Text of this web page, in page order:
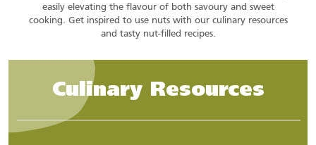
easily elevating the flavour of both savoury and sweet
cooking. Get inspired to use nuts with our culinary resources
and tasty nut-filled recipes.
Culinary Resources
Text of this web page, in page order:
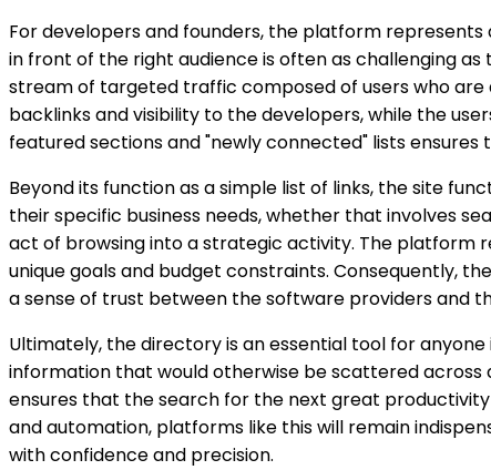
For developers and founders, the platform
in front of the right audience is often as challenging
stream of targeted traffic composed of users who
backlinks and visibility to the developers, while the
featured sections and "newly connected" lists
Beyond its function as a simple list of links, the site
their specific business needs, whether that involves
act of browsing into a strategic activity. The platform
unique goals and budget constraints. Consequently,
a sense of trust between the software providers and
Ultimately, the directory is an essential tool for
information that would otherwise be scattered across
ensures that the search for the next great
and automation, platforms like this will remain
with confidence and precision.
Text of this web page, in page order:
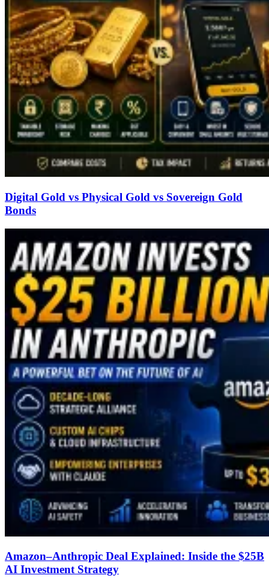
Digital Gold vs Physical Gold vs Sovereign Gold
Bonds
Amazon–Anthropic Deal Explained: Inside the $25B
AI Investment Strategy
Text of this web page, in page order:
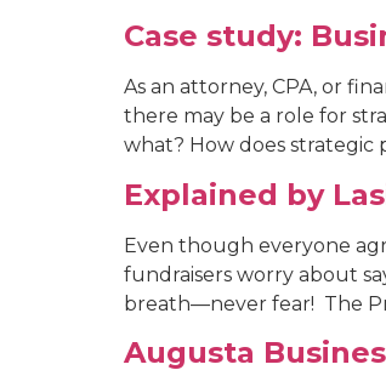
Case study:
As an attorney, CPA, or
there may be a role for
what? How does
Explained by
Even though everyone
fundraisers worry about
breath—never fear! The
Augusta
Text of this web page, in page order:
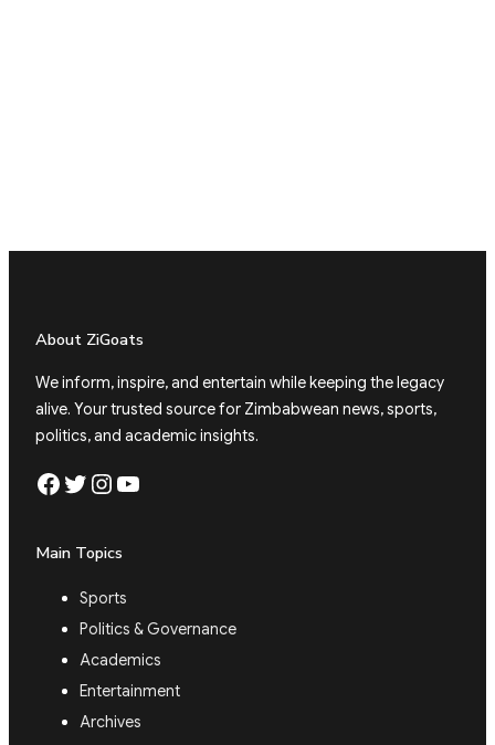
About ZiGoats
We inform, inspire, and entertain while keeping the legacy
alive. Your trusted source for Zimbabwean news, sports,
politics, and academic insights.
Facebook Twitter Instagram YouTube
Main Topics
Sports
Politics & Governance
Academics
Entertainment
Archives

=-=-=-=-=

**Work to complete**
Would you repeat the material exactly, keeping out any pictures?

**Output of the task**
Text of this web page, in page order:
easily elevating the flavour of both savoury and sweet
cooking. Get inspired to use nuts with our culinary resources
and tasty nut-filled recipes.
Culinary Resources
Text of this web page, in page order:
For developers and founders, the platform
in front of the right audience is often as challenging
stream of targeted traffic composed of users who
backlinks and visibility to the developers, while the
featured sections and "newly connected" lists
Beyond its function as a simple list of links, the site
their specific business needs, whether that involves
act of browsing into a strategic activity. The platform
unique goals and budget constraints. Consequently,
a sense of trust between the software providers and
Ultimately, the directory is an essential tool for
information that would otherwise be scattered across
ensures that the search for the next great
and automation, platforms like this will remain
with confidence and precision.
Text of this web page, in page order:
Digital Gold vs Physical Gold vs Sovereign Gold
Bonds
Amazon–Anthropic Deal Explained: Inside the $25B
AI Investment Strategy
Text of this web page, in page order:
Case study:
As an attorney, CPA, or
there may be a role for
what? How does
Explained by
Even though everyone
fundraisers worry about
breath—never fear! The
Augusta
Text of this web page, in page order:
About ZiGoats
We inform, inspire, and entertain while keeping the legacy
alive. Your trusted source for Zimbabwean news, sports,
politics, and academic insights.
Facebook Twitter Instagram YouTube
Main Topics
Sports
Politics & Governance
Academics
Entertainment
Archives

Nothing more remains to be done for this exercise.